EXERCISE: Provide a verbatim copy of all the records below, leaving the images out.

[EXERCISE MATERIALS]

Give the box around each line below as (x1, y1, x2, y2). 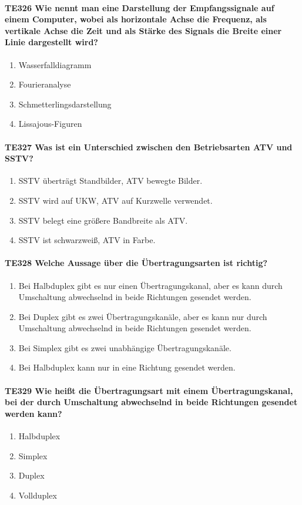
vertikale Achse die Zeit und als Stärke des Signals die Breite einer (5, 24, 282, 36)
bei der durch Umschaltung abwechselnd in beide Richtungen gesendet (5, 396, 298, 408)
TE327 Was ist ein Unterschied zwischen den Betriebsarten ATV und (5, 140, 293, 153)
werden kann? (5, 407, 62, 419)
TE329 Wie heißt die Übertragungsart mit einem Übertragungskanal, (5, 384, 293, 396)
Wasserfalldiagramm (18, 58, 92, 70)
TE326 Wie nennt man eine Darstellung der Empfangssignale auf (5, 1, 274, 14)
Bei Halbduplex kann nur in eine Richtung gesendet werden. (18, 361, 236, 373)

[/EXERCISE MATERIALS]

SOLUTION TO THIS EXERCISE:
Give the box around each line below as (x1, y1, x2, y2). 
vertikale Achse die Zeit und als Stärke des Signals die Breite einer (5, 24, 282, 36)
bei der durch Umschaltung abwechselnd in beide Richtungen gesendet (5, 396, 298, 408)
TE327 Was ist ein Unterschied zwischen den Betriebsarten ATV und (5, 140, 293, 153)
werden kann? (5, 407, 62, 419)
TE329 Wie heißt die Übertragungsart mit einem Übertragungskanal, (5, 384, 293, 396)
Wasserfalldiagramm (18, 58, 92, 70)
TE326 Wie nennt man eine Darstellung der Empfangssignale auf (5, 1, 274, 14)
Bei Halbduplex kann nur in eine Richtung gesendet werden. (18, 361, 236, 373)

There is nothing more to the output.